Amy: Kurz hintereinander bei zwei so großartigen Sportveranstaltungen dabei zu sein, ist ein großartiges Erlebnis. Mit der Erfahrung vom größten, jährlich ausgetragenen Sportevent und jetzt einem der etabliertesten Segelevents ist mir eines klar: die technologischen Innovationen bringen den Sport weiter und binden den Zuschauer stärker mit ein. Telemetrie führt dem Zuschauer die unglaublichen Anstrengungen der Athleten in einer neuen und begeisternden Art vor Augen. Der Zuschauer kann live sehen, wie hoch die Belastungen sind, ob hinauf zum Col du Tourmalet, beim Einholen des Großsegels auf einem Regattaboot oder auf dem Zeitfahrrad am Alii Drive beim IronMan in Kona.
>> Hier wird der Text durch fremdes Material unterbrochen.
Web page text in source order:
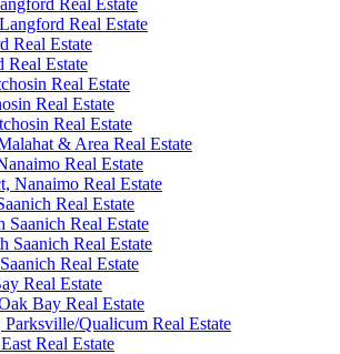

Telemetrie bereichert das Erlebnis für den Zuschauer.
Für die meisten Menschen ist Segeln ein ruhiger, fast meditativer Zeitvertreib. Als Sport ist Segeln ganz anders. Simone, Du warst an Bord dabei, was sind Deine Eindrücke?
Simone: Ich war zuvor noch nie an Bord eines Regattasegelboots. Es war beeindruckend! Auf den ersten Blick sieht es hektisch aus, aber man erkennt schnell, wie gut organisiert alles abläuft. Die ganze Crew weiß genau, was zu tun ist. Die Kommunikation ist kurz und knapp. Und die physische Beanspruchung ist hoch. Anders als auf dem Rad sind es kurze, harte Belastungen. Die gemessene Maximalleistung von 1.827 Watt am Handkurbelergometer ist enorm. Die Grinder sind sehr fit und ich denke mit spezifischem Intervalltraining - gesteuert über Leistung und Herzfrequenz - können sie noch weiter verbessern.
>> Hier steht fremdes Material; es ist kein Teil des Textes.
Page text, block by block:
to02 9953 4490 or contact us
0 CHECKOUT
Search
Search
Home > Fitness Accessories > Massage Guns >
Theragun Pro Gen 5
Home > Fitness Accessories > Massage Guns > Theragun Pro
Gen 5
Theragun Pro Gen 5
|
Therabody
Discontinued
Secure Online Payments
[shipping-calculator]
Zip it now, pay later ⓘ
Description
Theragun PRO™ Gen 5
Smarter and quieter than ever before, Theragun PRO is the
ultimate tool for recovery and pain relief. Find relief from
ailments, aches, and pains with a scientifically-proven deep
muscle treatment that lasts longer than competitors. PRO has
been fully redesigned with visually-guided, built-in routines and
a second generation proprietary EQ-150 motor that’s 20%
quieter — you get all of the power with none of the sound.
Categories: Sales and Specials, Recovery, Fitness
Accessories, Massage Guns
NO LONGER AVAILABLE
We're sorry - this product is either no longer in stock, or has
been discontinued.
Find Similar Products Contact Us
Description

Gibt es spezielle technische Herausforderungen im Vergleich zur Nutzung des SRM am Rad?
Simone: Das SRM-System funktioniert sehr gut an der Handkurbel. Die PowerControls haben wir ebenfalls daran fixiert, so dass die Grinder beim Kurbeln ihre Leistungsdaten sehen konnten. Das klare, gut lesbare Display des PC7 ist dafür optimal geeignet. Bei der Telemetrie sind wir momentan abhängig vom Mobilfunknetz. Nahe an der Küste ist das kein Problem. Es gab auch keine Probleme mit dem Wasser oder der Datenübertragung.
Was sind die Pläne für die Zukunft der Telemetrie im Segeln. Wird z. B. BMW-Oracle die Leistungsdaten auf ihrer Internetseite zeigen?
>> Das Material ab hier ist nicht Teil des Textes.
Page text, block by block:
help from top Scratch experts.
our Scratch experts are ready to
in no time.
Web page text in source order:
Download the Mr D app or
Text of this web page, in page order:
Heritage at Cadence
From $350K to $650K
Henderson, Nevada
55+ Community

Amy: Meiner Meinung nach stehen beide Sportarten - Segeln und Radsport - vor einer ähnlichen Herausforderung: wie gewinne ich mehr Interesse am Sport und damit mehr Zuschauer. Die SRM-Telemetrie bietet eine Basis für ein tieferes Verständnis für den Sport und ein reichhaltigeres Erlebnis beim Zuschauen. Segeln scheint offener für die Telemetrie zu sein, weil die Leistung der Segler und des Bootes über die Telemetrie dargestellt und übermittelt werden kann. Deshalb glaube ich, dass beide Sportarten in Zukunft mehr Daten auf den Bildschirm bringen werden.